"""
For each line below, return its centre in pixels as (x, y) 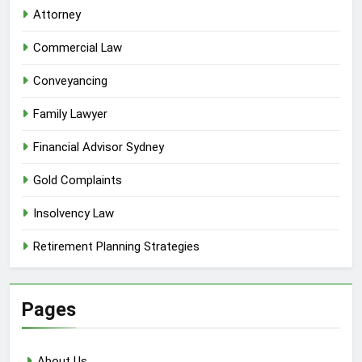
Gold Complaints (78, 180)
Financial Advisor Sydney (99, 147)
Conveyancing (70, 80)
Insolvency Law (74, 213)
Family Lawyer (70, 114)
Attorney (57, 14)
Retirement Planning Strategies (116, 246)
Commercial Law (78, 47)
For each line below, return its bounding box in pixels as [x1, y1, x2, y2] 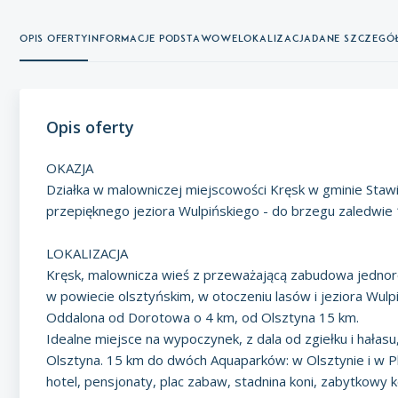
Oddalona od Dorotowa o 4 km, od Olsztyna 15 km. [46, 308, 359, 326]
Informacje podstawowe [88, 32, 238, 44]
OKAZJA [46, 159, 93, 177]
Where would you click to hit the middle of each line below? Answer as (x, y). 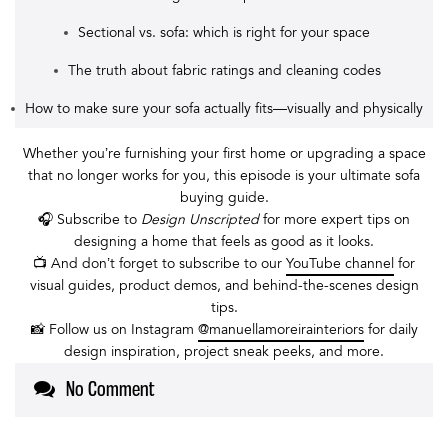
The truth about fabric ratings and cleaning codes (224, 70)
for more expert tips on (334, 219)
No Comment (110, 389)
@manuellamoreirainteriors (280, 329)
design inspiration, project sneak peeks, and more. (224, 351)
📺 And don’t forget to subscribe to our (159, 263)
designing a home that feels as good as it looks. (224, 241)
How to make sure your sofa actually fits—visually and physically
"""
▸ Task item
Give back, word for word, the lines from the one with "design inspiration, project" through the last line of the entries, both included, and no other line.

▸ Output
design inspiration, project sneak peeks, and more. (224, 351)
📺 And don’t forget to subscribe to our (159, 263)
designing a home that feels as good as it looks. (224, 241)
How to make sure your sofa actually fits—visually and physically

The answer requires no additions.